Either way, any slight variation in weight pales in light of the other enormous advantages of LFPs.
Li-ion batteries with higher energy densities—such as nickel-cobalt-aluminum (NCA) and nickel-cobalt-manganese (NCM)—are no longer considered ideal for off-grid and solar applications. Instead, home power solutions use safer, longer-lasting technologies like LiFePO4. A safer battery is more important than a slight difference in weight.
LFPs are still incredibly light, considering how much power they pack. The EcoFlow DELTA 2 Portable Power Station contains 1024 Wh of energy storage capacity. It weighs only 27 lbs (12 kg) — light enough to comfortably carry around the house or toss in the back of a car.
Temperature Range
LiFePO4 batteries offer a wider operating temperature range. They can function well in temperatures ranging from -4°F (-20°C) to as high as 140°F (60°C).
In contrast, Li-ion batteries have a much smaller temperature range of 32°F (0°C) to 113°F (45°C). Users need to store Li-on batteries in climate-controlled spaces during the depths of winter or the heat of summer.
LiFePO4 batteries are safe to store in the house, shed, garage, or other indoor space without air conditioning. They’re less susceptible to temperature changes, giving you more options for locating the battery without potential damage or reduced efficiency.
Lifespan
Many Li-ion batteries can go through around 500 charge and discharge cycles before degrading in performance.

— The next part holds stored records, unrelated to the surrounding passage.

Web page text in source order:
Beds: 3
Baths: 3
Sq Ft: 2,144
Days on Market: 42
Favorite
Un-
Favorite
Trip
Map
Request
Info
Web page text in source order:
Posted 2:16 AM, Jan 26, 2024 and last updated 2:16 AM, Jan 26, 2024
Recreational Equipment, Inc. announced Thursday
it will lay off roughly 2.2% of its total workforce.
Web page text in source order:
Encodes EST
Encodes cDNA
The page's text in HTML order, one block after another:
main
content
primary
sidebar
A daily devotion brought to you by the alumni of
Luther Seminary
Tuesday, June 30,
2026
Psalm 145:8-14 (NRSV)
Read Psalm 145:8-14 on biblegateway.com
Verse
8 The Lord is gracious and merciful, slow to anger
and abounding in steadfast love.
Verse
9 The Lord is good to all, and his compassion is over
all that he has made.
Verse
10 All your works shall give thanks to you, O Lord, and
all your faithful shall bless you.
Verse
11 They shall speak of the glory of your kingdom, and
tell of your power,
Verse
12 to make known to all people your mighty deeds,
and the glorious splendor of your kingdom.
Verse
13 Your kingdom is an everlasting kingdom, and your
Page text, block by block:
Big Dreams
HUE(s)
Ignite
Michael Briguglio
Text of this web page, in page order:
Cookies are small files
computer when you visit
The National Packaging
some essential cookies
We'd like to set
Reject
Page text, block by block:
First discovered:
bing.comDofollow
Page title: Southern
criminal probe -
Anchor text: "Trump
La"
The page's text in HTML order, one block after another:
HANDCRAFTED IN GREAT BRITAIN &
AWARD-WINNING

LiFePO4 batteries can go through thousands of cycles before their performance begins to drop.
For example, the DELTA Pro Portable Power Station has a charge cycle rating of 6500 cycles before it reaches 50% capacity. Smaller options tend to have lower lifespans, such as the EcoFlow RIVER 2 Pro Portable Power Station, which has a cycle life rating of 80%+ capacity after 3000 cycles. However, that is still a reliable lifespan. After this time, the battery will still function at a minimum of 80% of the original 768 Wh capacity. Even after this slight drop in performance, you may still receive years of use from your LFP battery bank!

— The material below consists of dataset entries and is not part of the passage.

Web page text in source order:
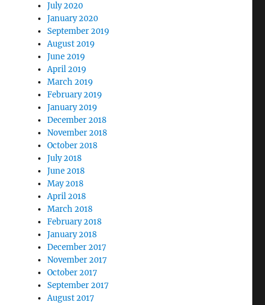
July 2020
January 2020
September 2019
August 2019
June 2019
April 2019
March 2019
February 2019
January 2019
December 2018
November 2018
October 2018
July 2018
June 2018
May 2018
April 2018
March 2018
February 2018
January 2018
December 2017
November 2017
October 2017
September 2017
August 2017
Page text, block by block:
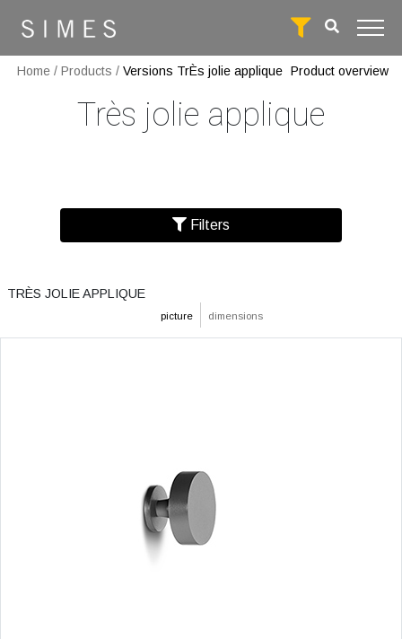
Home / Products / Versions TrÈs jolie applique Product overview
Très jolie applique
Filters
picture dimensions
TRÈS JOLIE APPLIQUE
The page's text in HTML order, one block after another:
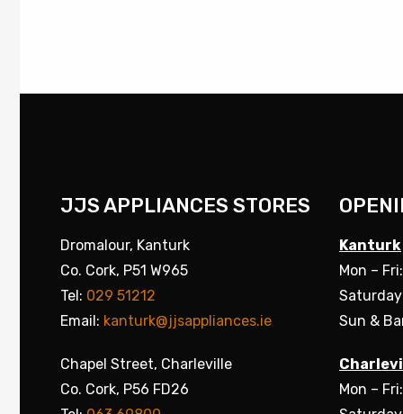
JJS APPLIANCES STORES
Dromalour, Kanturk
Co. Cork, P51 W965
Tel: 029 51212
Email: kanturk@jjsappliances.ie
Chapel Street, Charleville
Co. Cork, P56 FD26
Kanturk
Mon –
Sun &
Mon –
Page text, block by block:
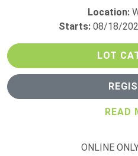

This much longer lifespan means that LiFePO4 will reduce the environmental impact resulting from e-waste. The lack of nickel and cobalt also makes them more environmentally friendly.
You can use your LFP battery bank for 5 or 6 times longer than a Li-ion model, and you won’t waste money on replacements.
Cost
The cost per watt-hour of LiFePO4 and Li-ion batteries can vary wildly depending on the manufacturer, market demand, and capacity. LiFePO4 batteries don’t use nickel or cobalt, materials that can fluctuate dramatically in supply and price.
LiFePO4 is still a relatively new battery chemistry, meaning there are fewer manufacturers and less supply, which can make LiFePO4 batteries slightly more expensive Wh for Wh.
However, it is possible to find affordable options for LFP batteries. The EcoFlow RIVER 2 Portable Power Station is one example. With a 256Wh LiFePO4 battery, it costs less than $1 per Wh.
Even if there is a slightly higher cost than comparable Li-ion battery packs, the advantages of LFP outweigh the price difference. Any extra costs go toward added safety, longer lifespan, and other invaluable benefits.
Self-Discharge Rate
LiFePO4 batteries have a self-discharge rate of around 1-3% per month, depending on usage, temperature, and other factors. The low self-discharge rate means you can leave the battery in storage for months. It will still supply substantial power even after a period of disuse.
To follow best practices, top off your battery at least every few months to keep it optimized for use.
Voltage
LiFePO4 batteries have a lower nominal voltage than Li-ion batteries, typically around 3.2V per cell, compared to 3.6V to 3.7V per cell for Li-ion batteries.
The voltage can impact the design of battery packs and the voltage requirements of devices that use them.